▸ Exercise
An exact, complete copy of the entries is needed, with the pictures left out.

▸ Available records
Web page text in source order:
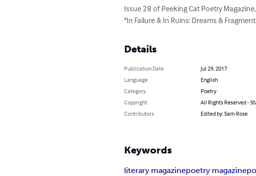
Issue 28 of Peeking Cat Poetry
"In Failure & In Ruins: Dreams &
Details
Publication Date
Jul 29, 2017
Language
English
Category
Poetry
Copyright
All Rights Reserved -
Contributors
Edited by: Sam Rose
Keywords
literary magazinepoetry magazine

▸ Response box
Web page text in source order:
Issue 28 of Peeking Cat Poetry
"In Failure & In Ruins: Dreams &
Details
Publication Date
Jul 29, 2017
Language
English
Category
Poetry
Copyright
All Rights Reserved -
Contributors
Edited by: Sam Rose
Keywords
literary magazinepoetry magazine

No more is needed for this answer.